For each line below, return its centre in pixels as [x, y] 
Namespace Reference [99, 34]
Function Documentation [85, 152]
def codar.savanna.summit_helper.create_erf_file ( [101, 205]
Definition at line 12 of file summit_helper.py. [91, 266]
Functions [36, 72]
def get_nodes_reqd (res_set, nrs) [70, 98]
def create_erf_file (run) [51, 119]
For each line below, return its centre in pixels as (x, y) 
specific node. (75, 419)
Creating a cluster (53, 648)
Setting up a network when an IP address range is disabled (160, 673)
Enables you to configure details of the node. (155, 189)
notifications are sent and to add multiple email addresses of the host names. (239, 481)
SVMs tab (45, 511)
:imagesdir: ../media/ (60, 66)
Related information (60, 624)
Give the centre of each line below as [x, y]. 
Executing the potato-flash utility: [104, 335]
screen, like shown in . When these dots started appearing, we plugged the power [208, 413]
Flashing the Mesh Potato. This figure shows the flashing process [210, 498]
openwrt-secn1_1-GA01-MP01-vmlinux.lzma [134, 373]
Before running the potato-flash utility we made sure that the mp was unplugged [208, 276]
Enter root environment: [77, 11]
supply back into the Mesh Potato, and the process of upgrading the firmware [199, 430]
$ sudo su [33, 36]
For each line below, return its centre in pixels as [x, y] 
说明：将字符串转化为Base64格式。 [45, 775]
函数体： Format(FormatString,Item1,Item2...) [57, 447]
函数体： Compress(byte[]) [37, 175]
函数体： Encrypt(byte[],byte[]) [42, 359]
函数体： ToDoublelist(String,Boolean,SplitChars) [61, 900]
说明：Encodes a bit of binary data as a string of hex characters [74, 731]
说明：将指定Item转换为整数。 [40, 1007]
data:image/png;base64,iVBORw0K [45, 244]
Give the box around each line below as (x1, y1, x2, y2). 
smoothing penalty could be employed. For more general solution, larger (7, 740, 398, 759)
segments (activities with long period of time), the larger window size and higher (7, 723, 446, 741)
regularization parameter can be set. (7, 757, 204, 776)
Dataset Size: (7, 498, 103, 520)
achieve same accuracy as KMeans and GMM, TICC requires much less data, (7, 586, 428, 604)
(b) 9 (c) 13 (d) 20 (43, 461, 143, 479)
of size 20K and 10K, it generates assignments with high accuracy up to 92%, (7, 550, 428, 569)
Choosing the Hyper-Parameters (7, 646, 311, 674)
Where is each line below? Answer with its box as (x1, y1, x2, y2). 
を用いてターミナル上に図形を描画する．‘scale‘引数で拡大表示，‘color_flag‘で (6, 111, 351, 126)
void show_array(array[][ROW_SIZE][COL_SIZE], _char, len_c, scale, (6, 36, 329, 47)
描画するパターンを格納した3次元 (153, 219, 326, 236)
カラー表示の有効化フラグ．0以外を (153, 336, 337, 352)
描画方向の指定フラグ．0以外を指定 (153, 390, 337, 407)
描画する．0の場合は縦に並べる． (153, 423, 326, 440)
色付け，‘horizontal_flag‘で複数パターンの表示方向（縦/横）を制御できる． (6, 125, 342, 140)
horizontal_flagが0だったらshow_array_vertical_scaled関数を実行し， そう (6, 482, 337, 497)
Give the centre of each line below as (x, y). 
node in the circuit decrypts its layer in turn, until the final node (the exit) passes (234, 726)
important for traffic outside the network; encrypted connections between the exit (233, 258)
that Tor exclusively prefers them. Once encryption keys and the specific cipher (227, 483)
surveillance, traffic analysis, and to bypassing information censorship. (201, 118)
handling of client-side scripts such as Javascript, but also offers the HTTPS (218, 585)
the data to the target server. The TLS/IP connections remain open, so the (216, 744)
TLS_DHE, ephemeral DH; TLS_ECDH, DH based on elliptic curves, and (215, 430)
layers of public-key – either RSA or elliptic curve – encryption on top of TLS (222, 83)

════

# Task requirements
Using the listing above, return exactly, and only, the lines from the one that contains "surveillance, traffic analysis, and" through its last line, both included.

# Response
surveillance, traffic analysis, and to bypassing information censorship. (201, 118)
handling of client-side scripts such as Javascript, but also offers the HTTPS (218, 585)
the data to the target server. The TLS/IP connections remain open, so the (216, 744)
TLS_DHE, ephemeral DH; TLS_ECDH, DH based on elliptic curves, and (215, 430)
layers of public-key – either RSA or elliptic curve – encryption on top of TLS (222, 83)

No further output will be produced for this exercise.